**PROBLEM**:
Could you please reproduce all the records below exactly, leaving out the images?

Dataset excerpts:
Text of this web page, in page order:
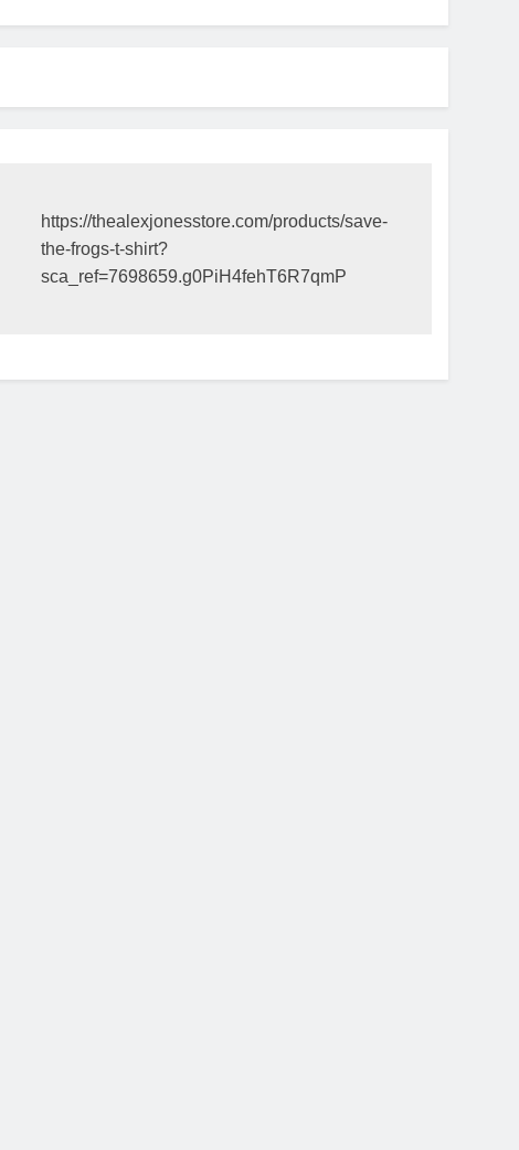
https://thealexjonesstore.com/products/save-
the-frogs-t-shirt?
sca_ref=7698659.g0PiH4fehT6R7qmP
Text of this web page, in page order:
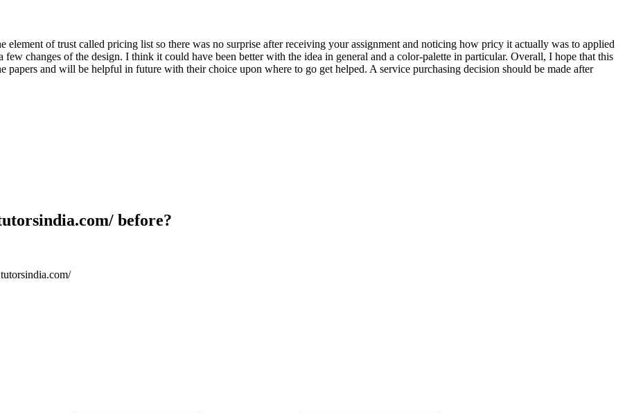
of trust called pricing list so there was no surprise after receiving your assignment and noticing how pricy it actually was to applied
changes of the design. I think it could have been better with the idea in general and a color-palette in particular. Overall, I hope that this
and will be helpful in future with their choice upon where to go get helped. A service purchasing decision should be made after
before?
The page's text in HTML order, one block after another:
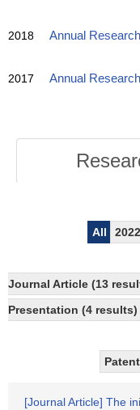
2018 Annual
2017 Annual
All 2022
Journal Article (13
Presentation (4
[Journal Article] The
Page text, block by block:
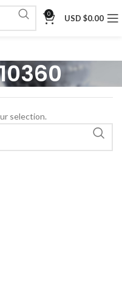
0 USD $0.00
selection.
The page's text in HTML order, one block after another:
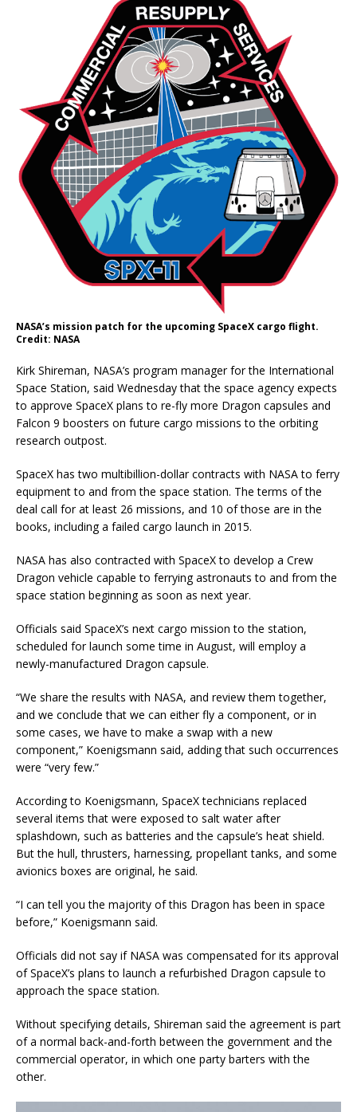
NASA’s mission patch for the upcoming SpaceX cargo flight.
Credit: NASA
Kirk Shireman, NASA’s program manager for the International
Space Station, said Wednesday that the space agency expects
to approve SpaceX plans to re-fly more Dragon capsules and
Falcon 9 boosters on future cargo missions to the orbiting
research outpost.
SpaceX has two multibillion-dollar contracts with NASA to ferry
equipment to and from the space station. The terms of the
deal call for at least 26 missions, and 10 of those are in the
books, including a failed cargo launch in 2015.
NASA has also contracted with SpaceX to develop a Crew
Dragon vehicle capable to ferrying astronauts to and from the
space station beginning as soon as next year.
Officials said SpaceX’s next cargo mission to the station,
scheduled for launch some time in August, will employ a
newly-manufactured Dragon capsule.
“We share the results with NASA, and review them together,
and we conclude that we can either fly a component, or in
some cases, we have to make a swap with a new
component,” Koenigsmann said, adding that such occurrences
were “very few.”
According to Koenigsmann, SpaceX technicians replaced
several items that were exposed to salt water after
splashdown, such as batteries and the capsule’s heat shield.
But the hull, thrusters, harnessing, propellant tanks, and some
avionics boxes are original, he said.
“I can tell you the majority of this Dragon has been in space
before,” Koenigsmann said.
Officials did not say if NASA was compensated for its approval
of SpaceX’s plans to launch a refurbished Dragon capsule to
approach the space station.
Without specifying details, Shireman said the agreement is part
of a normal back-and-forth between the government and the
commercial operator, in which one party barters with the
other.
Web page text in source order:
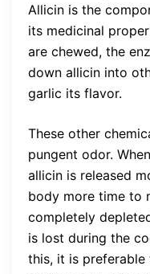
Allicin is the
its medicinal
are chewed, the
down allicin into
garlic its flavor.
These other
pungent odor.
allicin is released
body more time to
completely
is lost during the
this, it is
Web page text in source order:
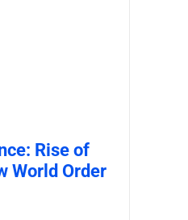
Rise of
World Order
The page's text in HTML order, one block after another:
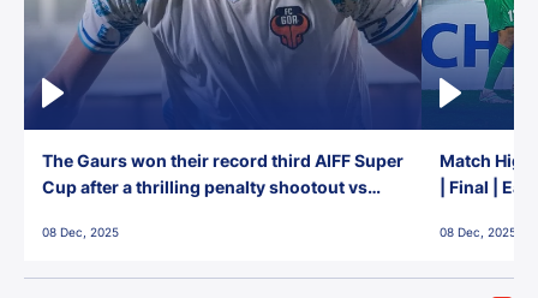
The Gaurs won their record third AIFF Super
Cup after a thrilling penalty shootout vs
08 Dec, 2025
Match
| Final |
08 Dec, 2025
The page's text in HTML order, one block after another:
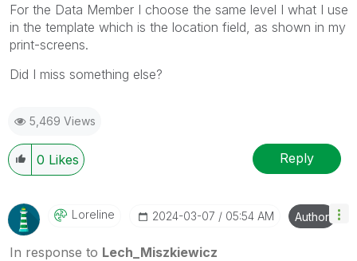
For the Data Member I choose the same level I what I use
in the template which is the location field, as shown in my
print-screens.
Did I miss something else?
5,469 Views
0 Likes Reply
Loreline ‎2024-03-07 05:54 AM Author
In response to Lech_Miszkiewicz
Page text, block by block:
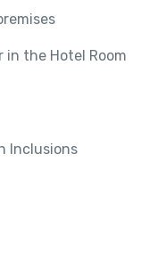
in the Hotel Room
Inclusions
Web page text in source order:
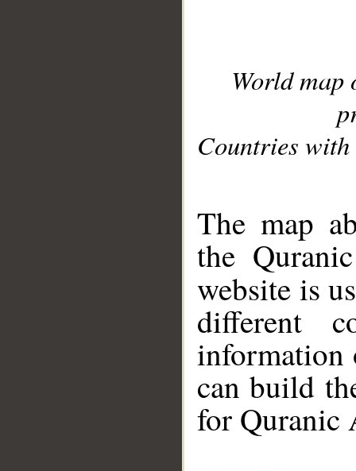
World
Countries with
The map
the
website is
different
information
can build
for Quranic
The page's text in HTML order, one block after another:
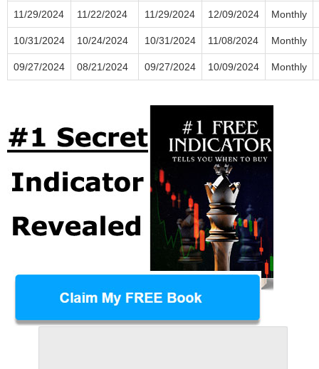
11/29/2024 11/22/2024 11/29/2024 12/09/2024 Monthly
10/31/2024 10/24/2024 10/31/2024 11/08/2024 Monthly
09/27/2024 08/21/2024 09/27/2024 10/09/2024 Monthly
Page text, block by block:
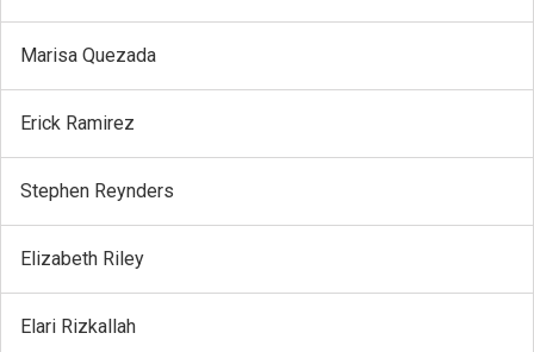
Marisa Quezada
Erick Ramirez
Stephen Reynders
Elizabeth Riley
Elari Rizkallah
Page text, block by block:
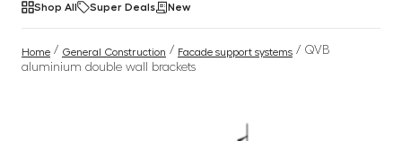
Shop All Super Deals New
Home / General Construction / Facade support systems / QVB
aluminium double wall brackets
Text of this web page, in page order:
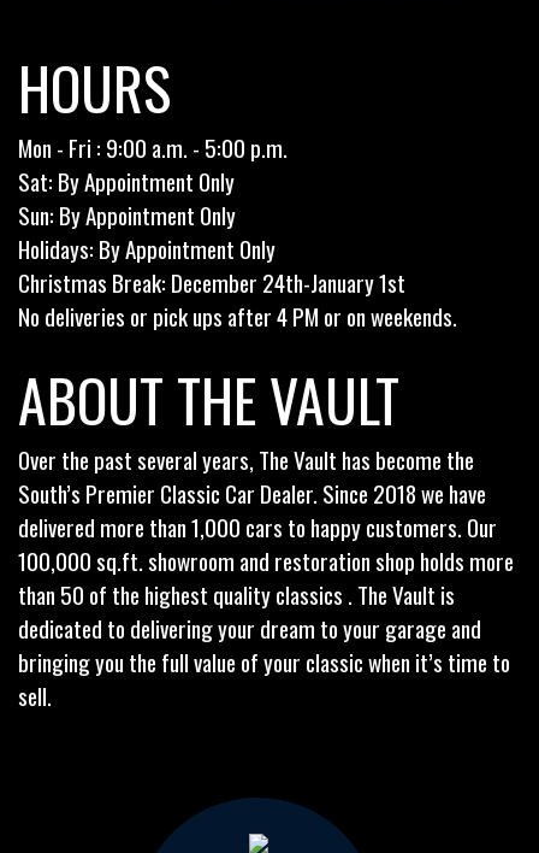
HOURS
Mon - Fri : 9:00 a.m. - 5:00 p.m.
Sat: By Appointment Only
Sun: By Appointment Only
Holidays: By Appointment Only
Christmas Break: December 24th-January 1st
No deliveries or pick ups after 4 PM or on weekends.
ABOUT THE VAULT
Over the past several years, The Vault has become the
South’s Premier Classic Car Dealer. Since 2018 we have
delivered more than 1,000 cars to happy customers. Our
100,000 sq.ft. showroom and restoration shop holds more
than 50 of the highest quality classics . The Vault is
dedicated to delivering your dream to your garage and
bringing you the full value of your classic when it’s time to
sell.
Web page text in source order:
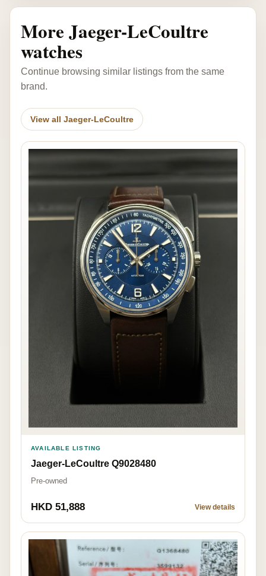
More Jaeger-LeCoultre
watches
Continue browsing similar listings from the same
brand.
View all Jaeger-LeCoultre
AVAILABLE LISTING
Jaeger-LeCoultre Q9028480
Pre-owned
HKD 51,888 View details
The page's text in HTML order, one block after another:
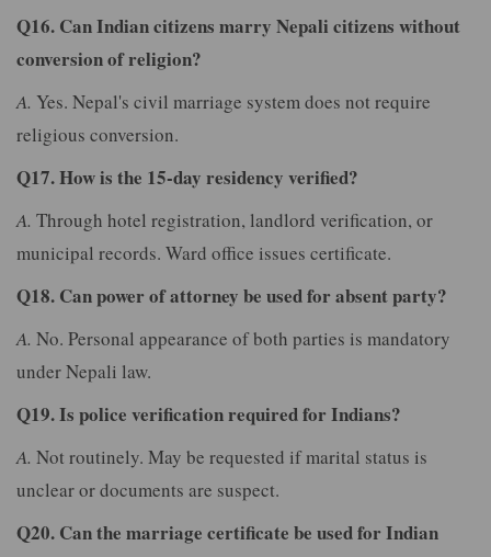
Q16. Can Indian citizens marry Nepali citizens without
conversion of religion?
A. Yes. Nepal's civil marriage system does not require
religious conversion.
Q17. How is the 15-day residency verified?
A. Through hotel registration, landlord verification, or
municipal records. Ward office issues certificate.
Q18. Can power of attorney be used for absent party?
A. No. Personal appearance of both parties is mandatory
under Nepali law.
Q19. Is police verification required for Indians?
A. Not routinely. May be requested if marital status is
unclear or documents are suspect.
Q20. Can the marriage certificate be used for Indian
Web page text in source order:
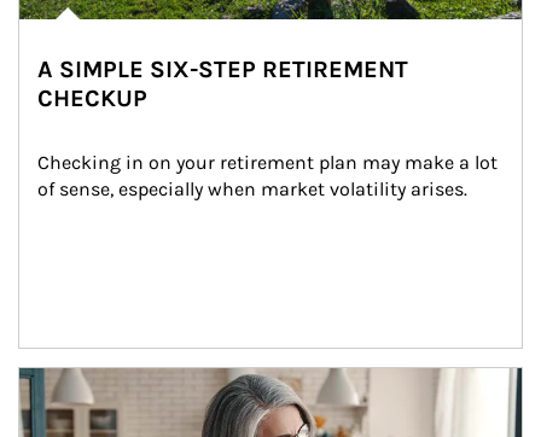
A SIMPLE SIX-STEP RETIREMENT
CHECKUP
Checking in on your retirement plan may make a lot
of sense, especially when market volatility arises.
Article Image
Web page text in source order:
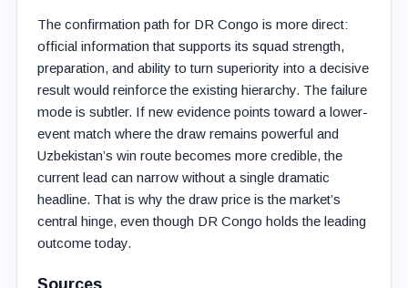
The confirmation path for DR Congo is more direct:
official information that supports its squad strength,
preparation, and ability to turn superiority into a decisive
result would reinforce the existing hierarchy. The failure
mode is subtler. If new evidence points toward a lower-
event match where the draw remains powerful and
Uzbekistan’s win route becomes more credible, the
current lead can narrow without a single dramatic
headline. That is why the draw price is the market’s
central hinge, even though DR Congo holds the leading
outcome today.
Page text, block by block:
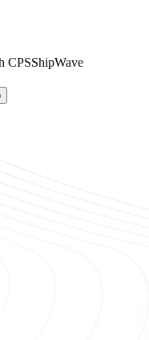
CPSShipWave
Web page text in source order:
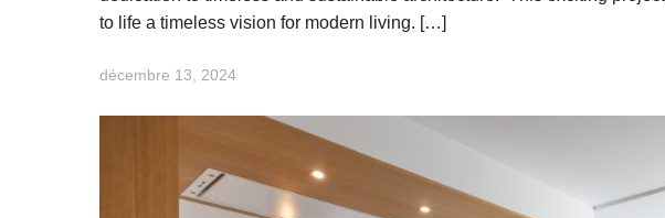
to life a timeless vision for modern living. […]
décembre 13, 2024
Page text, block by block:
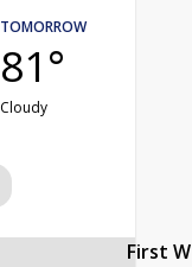
TOMORROW
81°
Cloudy
First
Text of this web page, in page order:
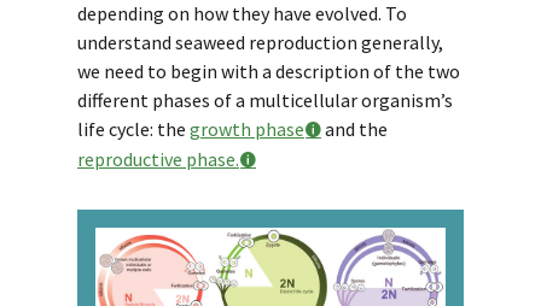
depending on how they have evolved. To
understand seaweed reproduction generally,
we need to begin with a description of the two
different phases of a multicellular organism’s
life cycle: the growth phase
and the
reproductive phase.
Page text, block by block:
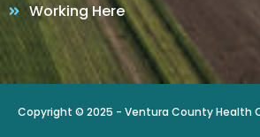
Working Here
Copyright © 2025 - Ventura County Health
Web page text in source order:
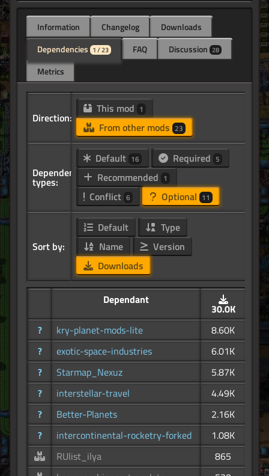
Information Changelog
Downloads
Dependencies 1 / 23 FAQ Discussion 28
Metrics
Direction:
This mod 1
From other mods 23
Dependency
types:
Default 16 Required 5
Recommended 1
Conflict 6 Optional 11
Sort by:
Default
Type
Name
Version
Downloads
Dependant
30.0K
?
kry-planet-mods-lite
8.60K
?
exotic-space-industries
6.01K
?
Starmap_Nexuz
5.87K
?
interstellar-travel
4.49K
?
Better-Planets
2.16K
?
intercontinental-rocketry-forked
1.08K
RUlist_ilya
865
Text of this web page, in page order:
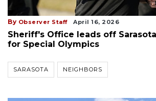
By Observer Staff April 16, 2026
Sheriff's Office leads off
for Special Olympics
SARASOTA NEIGHBORS
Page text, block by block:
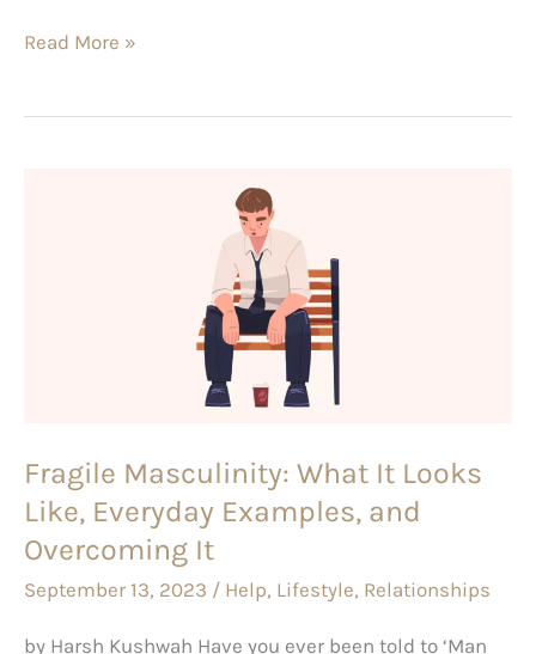
Read More »
Fragile Masculinity: What It Looks
Like, Everyday Examples, and
Overcoming It
September 13, 2023 / Help, Lifestyle, Relationships
by Harsh Kushwah Have you ever been told to ‘Man
and
Overcoming
It
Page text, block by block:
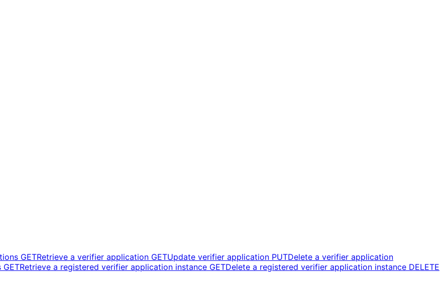
GETRetrieve a verifier application GETUpdate verifier application PUTDelete a verifier application
GETRetrieve a registered verifier application instance GETDelete a registered verifier application instance DELETE

**RESPONSE TO THIS EXERCISE**:
Text of this web page, in page order:
https://thealexjonesstore.com/products/save-
the-frogs-t-shirt?
sca_ref=7698659.g0PiH4fehT6R7qmP
Text of this web page, in page order:
of trust called pricing list so there was no surprise after receiving your assignment and noticing how pricy it actually was to applied
changes of the design. I think it could have been better with the idea in general and a color-palette in particular. Overall, I hope that this
and will be helpful in future with their choice upon where to go get helped. A service purchasing decision should be made after
before?
The page's text in HTML order, one block after another:
2018 Annual
2017 Annual
All 2022
Journal Article (13
Presentation (4
[Journal Article] The
Page text, block by block:
0 USD $0.00
selection.
The page's text in HTML order, one block after another:
NASA’s mission patch for the upcoming SpaceX cargo flight.
Credit: NASA
Kirk Shireman, NASA’s program manager for the International
Space Station, said Wednesday that the space agency expects
to approve SpaceX plans to re-fly more Dragon capsules and
Falcon 9 boosters on future cargo missions to the orbiting
research outpost.
SpaceX has two multibillion-dollar contracts with NASA to ferry
equipment to and from the space station. The terms of the
deal call for at least 26 missions, and 10 of those are in the
books, including a failed cargo launch in 2015.
NASA has also contracted with SpaceX to develop a Crew
Dragon vehicle capable to ferrying astronauts to and from the
space station beginning as soon as next year.
Officials said SpaceX’s next cargo mission to the station,
scheduled for launch some time in August, will employ a
newly-manufactured Dragon capsule.
“We share the results with NASA, and review them together,
and we conclude that we can either fly a component, or in
some cases, we have to make a swap with a new
component,” Koenigsmann said, adding that such occurrences
were “very few.”
According to Koenigsmann, SpaceX technicians replaced
several items that were exposed to salt water after
splashdown, such as batteries and the capsule’s heat shield.
But the hull, thrusters, harnessing, propellant tanks, and some
avionics boxes are original, he said.
“I can tell you the majority of this Dragon has been in space
before,” Koenigsmann said.
Officials did not say if NASA was compensated for its approval
of SpaceX’s plans to launch a refurbished Dragon capsule to
approach the space station.
Without specifying details, Shireman said the agreement is part
of a normal back-and-forth between the government and the
commercial operator, in which one party barters with the
other.
Web page text in source order:
Allicin is the
its medicinal
are chewed, the
down allicin into
garlic its flavor.
These other
pungent odor.
allicin is released
body more time to
completely
is lost during the
this, it is
Web page text in source order:
Rise of
World Order
The page's text in HTML order, one block after another:
The Gaurs won their record third AIFF Super
Cup after a thrilling penalty shootout vs
08 Dec, 2025
Match
| Final |
08 Dec, 2025
The page's text in HTML order, one block after another:
For the Data Member I choose the same level I what I use
in the template which is the location field, as shown in my
print-screens.
Did I miss something else?
5,469 Views
0 Likes Reply
Loreline ‎2024-03-07 05:54 AM Author
In response to Lech_Miszkiewicz
Page text, block by block:
in the Hotel Room
Inclusions
Web page text in source order:
World
Countries with
The map
the
website is
different
information
can build
for Quranic
The page's text in HTML order, one block after another:
11/29/2024 11/22/2024 11/29/2024 12/09/2024 Monthly
10/31/2024 10/24/2024 10/31/2024 11/08/2024 Monthly
09/27/2024 08/21/2024 09/27/2024 10/09/2024 Monthly
Page text, block by block:
Marisa Quezada
Erick Ramirez
Stephen Reynders
Elizabeth Riley
Elari Rizkallah
Page text, block by block:
Shop All Super Deals New
Home / General Construction / Facade support systems / QVB
aluminium double wall brackets
Text of this web page, in page order:
HOURS
Mon - Fri : 9:00 a.m. - 5:00 p.m.
Sat: By Appointment Only
Sun: By Appointment Only
Holidays: By Appointment Only
Christmas Break: December 24th-January 1st
No deliveries or pick ups after 4 PM or on weekends.
ABOUT THE VAULT
Over the past several years, The Vault has become the
South’s Premier Classic Car Dealer. Since 2018 we have
delivered more than 1,000 cars to happy customers. Our
100,000 sq.ft. showroom and restoration shop holds more
than 50 of the highest quality classics . The Vault is
dedicated to delivering your dream to your garage and
bringing you the full value of your classic when it’s time to
sell.
Web page text in source order:
More Jaeger-LeCoultre
watches
Continue browsing similar listings from the same
brand.
View all Jaeger-LeCoultre
AVAILABLE LISTING
Jaeger-LeCoultre Q9028480
Pre-owned
HKD 51,888 View details
The page's text in HTML order, one block after another:
Q16. Can Indian citizens marry Nepali citizens without
conversion of religion?
A. Yes. Nepal's civil marriage system does not require
religious conversion.
Q17. How is the 15-day residency verified?
A. Through hotel registration, landlord verification, or
municipal records. Ward office issues certificate.
Q18. Can power of attorney be used for absent party?
A. No. Personal appearance of both parties is mandatory
under Nepali law.
Q19. Is police verification required for Indians?
A. Not routinely. May be requested if marital status is
unclear or documents are suspect.
Q20. Can the marriage certificate be used for Indian
Web page text in source order:
A SIMPLE SIX-STEP RETIREMENT
CHECKUP
Checking in on your retirement plan may make a lot
of sense, especially when market volatility arises.
Article Image
Web page text in source order:
The confirmation path for DR Congo is more direct:
official information that supports its squad strength,
preparation, and ability to turn superiority into a decisive
result would reinforce the existing hierarchy. The failure
mode is subtler. If new evidence points toward a lower-
event match where the draw remains powerful and
Uzbekistan’s win route becomes more credible, the
current lead can narrow without a single dramatic
headline. That is why the draw price is the market’s
central hinge, even though DR Congo holds the leading
outcome today.
Page text, block by block:
CPSShipWave
Web page text in source order:
to life a timeless vision for modern living. […]
décembre 13, 2024
Page text, block by block:
TOMORROW
81°
Cloudy
First
Text of this web page, in page order:
depending on how they have evolved. To
understand seaweed reproduction generally,
we need to begin with a description of the two
different phases of a multicellular organism’s
life cycle: the growth phase
and the
reproductive phase.
Page text, block by block:
Working Here
Copyright © 2025 - Ventura County Health
Web page text in source order:
Information Changelog
Downloads
Dependencies 1 / 23 FAQ Discussion 28
Metrics
Direction:
This mod 1
From other mods 23
Dependency
types:
Default 16 Required 5
Recommended 1
Conflict 6 Optional 11
Sort by:
Default
Type
Name
Version
Downloads
Dependant
30.0K
?
kry-planet-mods-lite
8.60K
?
exotic-space-industries
6.01K
?
Starmap_Nexuz
5.87K
?
interstellar-travel
4.49K
?
Better-Planets
2.16K
?
intercontinental-rocketry-forked
1.08K
RUlist_ilya
865
Text of this web page, in page order:
By Observer Staff April 16, 2026
Sheriff's Office leads off
for Special Olympics
SARASOTA NEIGHBORS
Page text, block by block:
Read More »
Fragile Masculinity: What It Looks
Like, Everyday Examples, and
Overcoming It
September 13, 2023 / Help, Lifestyle, Relationships
by Harsh Kushwah Have you ever been told to ‘Man
and
Overcoming
It
Page text, block by block:
GETRetrieve a verifier application GETUpdate verifier application PUTDelete a verifier application
GETRetrieve a registered verifier application instance GETDelete a registered verifier application instance DELETE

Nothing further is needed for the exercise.